Help Monday Planting | James Hannon

How Will You Help

Miroslava Panayotava
Apple
digital art
©2021
I woke in the middle of the night
to a vision I didn’t know I had desired.

A young, dark-skinned woman
In a light blue hijab and long white robe
took my left hand and slowly drew me
through my bedroom window.
She wanted to show me something. 
I knew I would follow her anywhere.

We floated slowly it seemed but 
the ground passed quickly beneath us.
Looking down through the night sky
I had many questions but I soon understood
her silent language of movement and gesture.
Trust me completely.  Be patient.

Her free hand would sometimes extend
toward the ground and we would descend
towards the earth to see illuminated families,
children at play, other children crying.

Then we stopped to hover over a broad forest.
Slowly my vision focused.
I saw men and women running 
through the night, carrying their crying
and screaming children.
As they ran fire fell from the sky 
and the forest ignited behind them.
I couldn’t tell if they would outrun the flames.

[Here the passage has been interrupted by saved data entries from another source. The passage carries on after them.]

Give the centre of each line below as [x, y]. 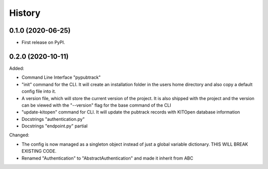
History [25, 13]
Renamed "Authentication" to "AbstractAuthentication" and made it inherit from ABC [107, 158]
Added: [17, 68]
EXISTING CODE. [39, 151]
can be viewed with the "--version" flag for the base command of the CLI [96, 105]
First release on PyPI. [43, 43]
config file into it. [39, 91]
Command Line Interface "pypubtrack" [61, 77]

My chest tightened as did my grip on her hand.
She floated closer to me and kissed my forehead.
I felt my chest break open like a shell.
I was overcome with love and pain.

She released my hand and pointed to the ground
What, I wondered?
She held my gaze with loving eyes.
I felt her response.  How will you help?

Sarajevo Monday

Gerry Shepherd
Red Landscape
©2021
Waken at dawn
to a muezzin’s call 
from a nearby minaret.
“Hayya alas Salah; Hayya alal Falah.”
Hasten to prayer; hasten to success.
Prayer is better than sleep.

Follow footprints in the sand
of Sarajevo sidewalks
where mortar can still fall
from the walls above you,
to the market where mortars 
lobbed from hillsides mingled
animal, vegetable, mineral.
Among your twenty questions—
Is it a species that kills for pleasure?

Those are roses painted 
on sidewalks where victims fell.
That cemetery sprouts rows 
of identical white stiles. 

Now to the old town 
where young Muslim women 
have colored their hair
fuchsia, magenta, crimson.
Walk past ruins of a caravanserai
to the ancient bazaar cornered by 
a cathedral, a mosque, a synagogue.

A collective effort feeds
the wild dogs at the market.
They seem wary of strangers 
but they know their friends.

Walk down Ferhadija Street
to where you’re welcomed into
the courtyard of the old mosque.
Please observe the symbols:
no smoking, no short skirts, no guns.

In a cafe on Dulagina Cikma
hear the death metal rap of Necro
“I’ll hit that pussy up with a nasty attack”
followed by Marley’s “One Love.”

Up in the hills after-school children 
play around a broken fountain.  
Behind them eighty names
are carved in a marble wall-- 
wide-ranging birth years
and a three year range for deaths.
Abdullah, Rabia, Mohammad.

A chubby boy is teased by the others.
Two adults, maybe teachers, 
encourage him to re-engage, 
and stay to watch.
The children play again.



from Courtship of Winds, Winter 2016

Spring Planting

Ground must be plowed for the seed to be sown
but the turf cries out with a painful moan
against this inversion of all it has known.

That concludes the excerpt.